The struggle between the European Council and the European Parliament over which of them nominates the Commission president has had the entirely predictable effect of weakening the independence of the Commission.
The successor to José Manuel Barroso will owe his or her existence to the other institutions. That much is written into the Lisbon treaty – which ordains that the appointment needs the consent of both institutions. What matters, however, is how far, and for how long, once the process of appointment is complete, the president is constrained. The manner by which the appointment is being arrived at risks tying the hands of the new president to the extent that it may not make much difference who is appointed.
The drive to set “priorities” for the European Union could make sense. In the right hands (Herman Van Rompuy’s) it could forge some consensus and bring greater coherence to EU policymaking. But a programme of priorities could also be misused, whether by national governments or MEPs, to dictate to the European Commission what it does (or does not do) and when.
Amid the storm of rumour and speculation, briefing and counter-briefing, about the preparations for next week’s European Council meeting, there are some disturbing elements.
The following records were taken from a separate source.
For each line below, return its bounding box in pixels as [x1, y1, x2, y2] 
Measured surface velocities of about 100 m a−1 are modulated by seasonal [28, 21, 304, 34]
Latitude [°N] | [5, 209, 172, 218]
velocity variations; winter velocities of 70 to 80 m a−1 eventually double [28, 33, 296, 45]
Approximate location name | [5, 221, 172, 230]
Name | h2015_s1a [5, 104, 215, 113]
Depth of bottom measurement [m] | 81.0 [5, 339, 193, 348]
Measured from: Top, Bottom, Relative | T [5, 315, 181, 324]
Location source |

One is that support for a presidential candidate is being made directly conditional on agreement to relax the EU’s macro-economic surveillance. That comes dangerously close to eroding the credibility of the Commission, which is bound by the EU treaties to enforce EU law, as any kind of enforcer.
Another disturbing element is the suggestion that some member states are trying to exact – as a price for their consent to the Commission presidency nomination – compensation in the form of appointments to the senior ranks of the Commission staff. Haggling over the nomination of commissioners is one thing, but haggling over the appointment of directors-general should be excluded. Barroso himself set an appalling precedent here. In 2009, he announced, as he made Michel Barnier the European commissioner for single market and services, that he was minded to appoint Jonathan Faull to be director-general for the internal market – to balance the appointment of a Frenchman with that of a Briton.
A Commission in which not just the European commissioners but also the directors-general are allocated their responsibilities on the basis of their nationality, as part of the same grand bargain, will be a weak Commission. Although the Commission is already making senior appointments with an eye to achieving some “geographical balance”, if this goes further, if senior managers are perceived to be appointed primarily on the basis of nationality rather than merit, then the Commission will not command respect externally. Additionally, the senior managers will not command respect from their own staff. A deterioration in performance will be the probable consequence.
The incoming president must resist threats and blandishments, whether from national administrations or from MEPs. Ground given at this stage will not easily be recovered later. Equally, the European Council must resist the temptation to include extraneous baubles of patronage in its agreement on a Commission president. There is little point in appointing a president, while at the same time draining power away from the institution over which he or she is to preside.